In this Wednesday, Nov. 12, 2014 file photo, Ava DuVernay, left, director of the film “Selma,” and cast member, David Oyelowo, who plays Martin Luther King Jr., pose together at the Four Seasons Hotel in Los Angeles. (Photo by Chris Pizzello/Invision/AP)

 

(CBS News) – The director of the new movie celebrating Martin Luther King, Jr. and civil rights tells Bob Simon that filming it on a bridge still named for a KKK leader was poetic justice for past racism. Simon profiles “Selma” director Ava DuVernay, who also defends her film’s controversial portrayal of President Lyndon Johnson, on 60 Minutes Sunday, Feb. 8 at 7 p.m.
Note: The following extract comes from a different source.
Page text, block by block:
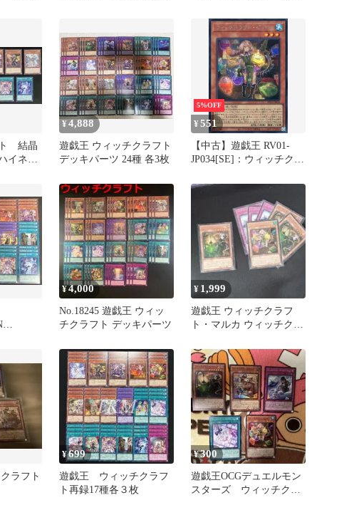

ET/PT.

Standing in front of the Selma, Alabama, bridge that still bears the name of the Confederate general and KKK leader Edmund Pettus, DuVernay recalls her feelings shooting critical scenes on it. “I took great pleasure directing scenes on this bridge,” she tells Simon with a smile. “I imagined [Pettus] turning over in his grave a little bit [and him] thinking ‘where did it all go wrong? This was not supposed to happen,'” she says, of what a Grand Dragon of the Ku Klux Klan might have thought about a black woman directing a film about a black man so revered that the nation named a holiday for him.

DuVernay shot graphic scenes on the bridge of African Americans being beaten by police, just as they were during the historic “Bloody Sunday” march for voting rights in Selma in 1965.